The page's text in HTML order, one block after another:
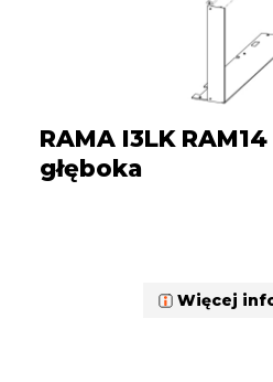
RAMA I3LK
głęboka
Więcej

◆ PROBLEM DETAILS: Write the data above out again exactly, minus its pictures.

◆ TASK RESULT:
The page's text in HTML order, one block after another:
RAMA I3LK
głęboka
Więcej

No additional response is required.